Assignment: Restate, word for word and with no pictures, the stretch of lines in the data below that begins at the line with "For each line below, return its centre" and ends at the line with "Samsung AF 105", inclusive.

# # # # #

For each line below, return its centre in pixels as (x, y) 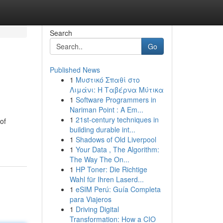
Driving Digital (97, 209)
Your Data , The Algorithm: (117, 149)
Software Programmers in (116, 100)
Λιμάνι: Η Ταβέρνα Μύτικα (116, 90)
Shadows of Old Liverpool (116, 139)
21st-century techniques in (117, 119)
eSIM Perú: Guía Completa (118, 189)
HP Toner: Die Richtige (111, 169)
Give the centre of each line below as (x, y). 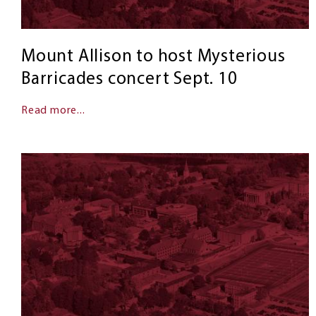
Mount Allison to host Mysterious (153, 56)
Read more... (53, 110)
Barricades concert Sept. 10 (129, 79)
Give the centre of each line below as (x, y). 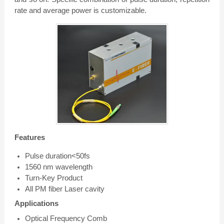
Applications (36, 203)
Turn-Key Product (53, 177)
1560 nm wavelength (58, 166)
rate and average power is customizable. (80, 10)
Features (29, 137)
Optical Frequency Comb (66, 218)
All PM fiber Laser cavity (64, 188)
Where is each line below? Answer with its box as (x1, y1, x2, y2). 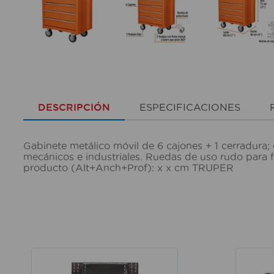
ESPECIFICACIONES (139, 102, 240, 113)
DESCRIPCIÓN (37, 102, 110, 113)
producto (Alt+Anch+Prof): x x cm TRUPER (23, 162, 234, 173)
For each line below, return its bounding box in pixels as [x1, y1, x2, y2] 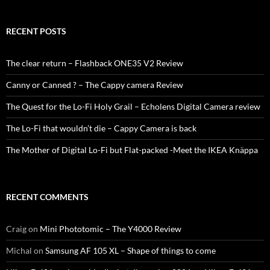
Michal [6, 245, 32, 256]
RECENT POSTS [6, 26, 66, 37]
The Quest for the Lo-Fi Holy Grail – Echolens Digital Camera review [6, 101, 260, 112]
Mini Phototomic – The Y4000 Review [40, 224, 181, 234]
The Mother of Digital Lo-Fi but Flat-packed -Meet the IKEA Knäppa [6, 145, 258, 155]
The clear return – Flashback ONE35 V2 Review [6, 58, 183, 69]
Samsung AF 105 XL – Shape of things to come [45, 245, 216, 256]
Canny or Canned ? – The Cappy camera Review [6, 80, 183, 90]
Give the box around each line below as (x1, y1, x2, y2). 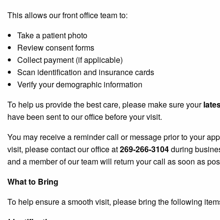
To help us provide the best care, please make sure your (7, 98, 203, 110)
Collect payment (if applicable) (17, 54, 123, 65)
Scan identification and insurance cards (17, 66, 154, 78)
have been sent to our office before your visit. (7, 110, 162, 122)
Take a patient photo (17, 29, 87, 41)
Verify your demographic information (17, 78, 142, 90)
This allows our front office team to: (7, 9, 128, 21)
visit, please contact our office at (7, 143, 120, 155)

# # # # #

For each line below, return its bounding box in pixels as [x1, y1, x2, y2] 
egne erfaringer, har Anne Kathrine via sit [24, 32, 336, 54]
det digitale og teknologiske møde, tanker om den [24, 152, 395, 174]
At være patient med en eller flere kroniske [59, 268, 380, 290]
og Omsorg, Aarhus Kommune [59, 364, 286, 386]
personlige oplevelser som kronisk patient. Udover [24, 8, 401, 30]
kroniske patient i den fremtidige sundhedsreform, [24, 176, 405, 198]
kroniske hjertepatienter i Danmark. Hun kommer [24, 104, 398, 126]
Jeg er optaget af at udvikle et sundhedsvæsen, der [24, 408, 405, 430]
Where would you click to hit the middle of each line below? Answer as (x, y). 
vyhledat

# # # # #

Written response:
For each line below, return its centre in pixels as (x, y) 
Driving Digital (97, 209)
Your Data , The Algorithm: (117, 149)
Software Programmers in (116, 100)
Λιμάνι: Η Ταβέρνα Μύτικα (116, 90)
Shadows of Old Liverpool (116, 139)
21st-century techniques in (117, 119)
eSIM Perú: Guía Completa (118, 189)
HP Toner: Die Richtige (111, 169)
Give the centre of each line below as (x, y). 
Mount Allison to host Mysterious (153, 56)
Read more... (53, 110)
Barricades concert Sept. 10 (129, 79)
Give the centre of each line below as (x, y). 
Applications (36, 203)
Turn-Key Product (53, 177)
1560 nm wavelength (58, 166)
rate and average power is customizable. (80, 10)
Features (29, 137)
Optical Frequency Comb (66, 218)
All PM fiber Laser cavity (64, 188)
Where is each line below? Answer with its box as (x1, y1, x2, y2). 
ESPECIFICACIONES (139, 102, 240, 113)
DESCRIPCIÓN (37, 102, 110, 113)
producto (Alt+Anch+Prof): x x cm TRUPER (23, 162, 234, 173)
For each line below, return its bounding box in pixels as [x1, y1, x2, y2] 
Michal [6, 245, 32, 256]
RECENT POSTS [6, 26, 66, 37]
The Quest for the Lo-Fi Holy Grail – Echolens Digital Camera review [6, 101, 260, 112]
Mini Phototomic – The Y4000 Review [40, 224, 181, 234]
The Mother of Digital Lo-Fi but Flat-packed -Meet the IKEA Knäppa [6, 145, 258, 155]
The clear return – Flashback ONE35 V2 Review [6, 58, 183, 69]
Samsung AF 105 XL – Shape of things to come [45, 245, 216, 256]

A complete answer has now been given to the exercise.